Collected data
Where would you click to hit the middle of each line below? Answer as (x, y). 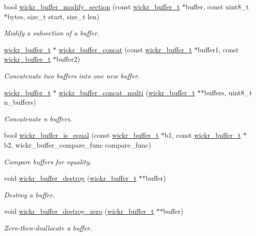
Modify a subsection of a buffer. (52, 33)
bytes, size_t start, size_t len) (54, 16)
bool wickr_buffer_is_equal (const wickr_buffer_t (81, 135)
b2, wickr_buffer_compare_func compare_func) (78, 144)
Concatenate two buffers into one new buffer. (72, 75)
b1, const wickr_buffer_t (203, 135)
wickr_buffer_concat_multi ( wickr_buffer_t (127, 92)
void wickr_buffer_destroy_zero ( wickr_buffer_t (79, 211)
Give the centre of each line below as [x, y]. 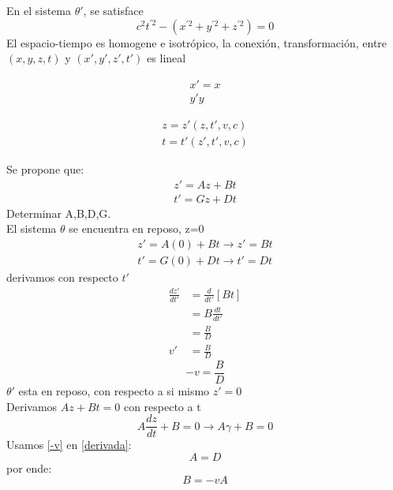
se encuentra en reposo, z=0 [137, 228]
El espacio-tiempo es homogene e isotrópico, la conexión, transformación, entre [197, 42]
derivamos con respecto [62, 277]
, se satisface [113, 10]
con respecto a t [162, 406]
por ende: [29, 468]
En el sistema [39, 10]
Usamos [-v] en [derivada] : [69, 445]
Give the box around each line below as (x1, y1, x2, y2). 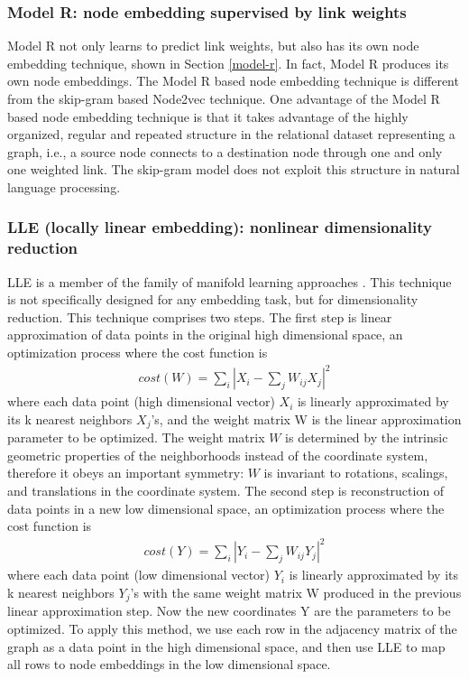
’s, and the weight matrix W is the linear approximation (151, 409, 462, 428)
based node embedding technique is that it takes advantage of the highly (7, 107, 409, 126)
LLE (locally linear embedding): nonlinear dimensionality (7, 216, 432, 238)
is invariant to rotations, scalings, (263, 463, 448, 482)
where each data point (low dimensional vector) (7, 565, 271, 584)
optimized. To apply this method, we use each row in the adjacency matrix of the (7, 619, 457, 637)
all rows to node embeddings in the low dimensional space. (7, 655, 331, 674)
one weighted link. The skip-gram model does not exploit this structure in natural (7, 160, 460, 179)
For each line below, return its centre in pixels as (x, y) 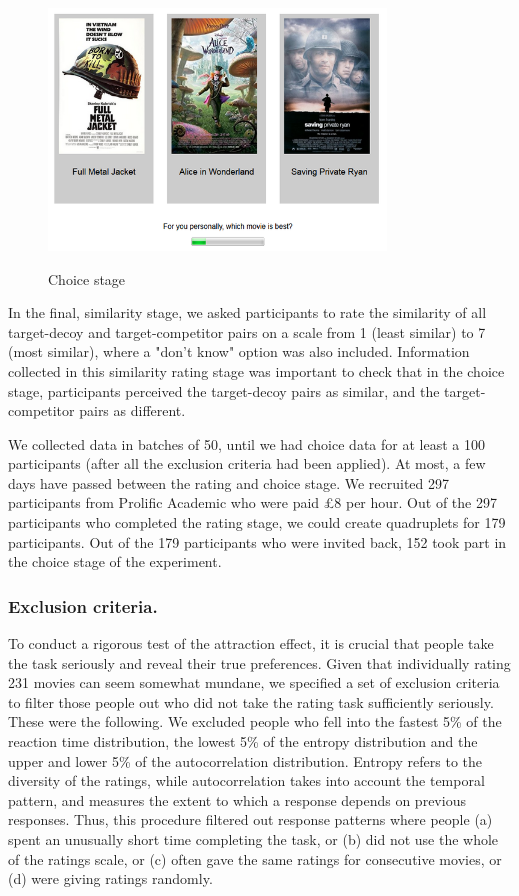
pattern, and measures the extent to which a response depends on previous (237, 799)
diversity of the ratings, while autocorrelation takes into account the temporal (246, 780)
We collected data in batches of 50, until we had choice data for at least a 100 (246, 443)
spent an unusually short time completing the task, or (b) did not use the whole (253, 839)
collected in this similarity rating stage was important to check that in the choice (256, 370)
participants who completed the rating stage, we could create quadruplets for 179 (257, 522)
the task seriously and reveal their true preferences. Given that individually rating (259, 662)
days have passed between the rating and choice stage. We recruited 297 (228, 482)
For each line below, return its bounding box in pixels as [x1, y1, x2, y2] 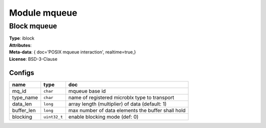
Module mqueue [9, 7, 77, 18]
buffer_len [12, 107, 36, 114]
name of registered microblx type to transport [68, 94, 174, 101]
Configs [9, 69, 34, 77]
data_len [12, 101, 32, 107]
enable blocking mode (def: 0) [68, 113, 139, 120]
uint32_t [43, 114, 64, 120]
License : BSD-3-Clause [9, 56, 58, 62]
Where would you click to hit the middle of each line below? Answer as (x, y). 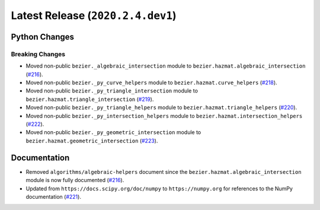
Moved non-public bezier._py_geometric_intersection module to (113, 132)
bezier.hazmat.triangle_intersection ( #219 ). (90, 99)
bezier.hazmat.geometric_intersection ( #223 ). (92, 141)
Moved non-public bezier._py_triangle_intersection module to (112, 91)
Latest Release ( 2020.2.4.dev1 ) (94, 15)
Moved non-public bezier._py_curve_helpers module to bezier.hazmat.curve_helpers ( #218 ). (152, 82)
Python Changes (42, 36)
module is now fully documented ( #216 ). (75, 180)
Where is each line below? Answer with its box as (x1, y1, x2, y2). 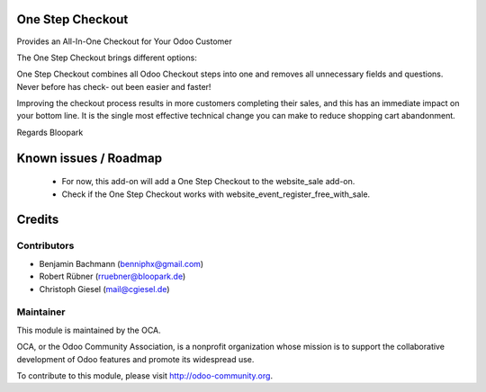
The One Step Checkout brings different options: (16, 52, 197, 63)
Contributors (16, 239, 75, 252)
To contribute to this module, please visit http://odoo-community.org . (16, 370, 274, 381)
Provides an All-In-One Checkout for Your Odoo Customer (16, 36, 233, 47)
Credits (16, 212, 59, 227)
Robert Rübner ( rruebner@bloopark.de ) (39, 271, 186, 282)
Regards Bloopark (16, 127, 84, 138)
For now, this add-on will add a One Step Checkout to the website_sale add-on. (61, 176, 355, 187)

#### What is needed:
Word for word, write out each line from the one with "buffer_len [12, 107, 36, 114]" through the end of the entries above, and omit any pictures.

#### Finished task:
buffer_len [12, 107, 36, 114]
name of registered microblx type to transport [68, 94, 174, 101]
Configs [9, 69, 34, 77]
data_len [12, 101, 32, 107]
enable blocking mode (def: 0) [68, 113, 139, 120]
uint32_t [43, 114, 64, 120]
License : BSD-3-Clause [9, 56, 58, 62]
Where would you click to hit the middle of each line below? Answer as (x, y). 
Moved non-public bezier._py_geometric_intersection module to (113, 132)
bezier.hazmat.triangle_intersection ( #219 ). (90, 99)
bezier.hazmat.geometric_intersection ( #223 ). (92, 141)
Moved non-public bezier._py_triangle_intersection module to (112, 91)
Latest Release ( 2020.2.4.dev1 ) (94, 15)
Moved non-public bezier._py_curve_helpers module to bezier.hazmat.curve_helpers ( #218 ). (152, 82)
Python Changes (42, 36)
module is now fully documented ( #216 ). (75, 180)
Where is each line below? Answer with its box as (x1, y1, x2, y2). 
The One Step Checkout brings different options: (16, 52, 197, 63)
Contributors (16, 239, 75, 252)
To contribute to this module, please visit http://odoo-community.org . (16, 370, 274, 381)
Provides an All-In-One Checkout for Your Odoo Customer (16, 36, 233, 47)
Credits (16, 212, 59, 227)
Robert Rübner ( rruebner@bloopark.de ) (39, 271, 186, 282)
Regards Bloopark (16, 127, 84, 138)
For now, this add-on will add a One Step Checkout to the website_sale add-on. (61, 176, 355, 187)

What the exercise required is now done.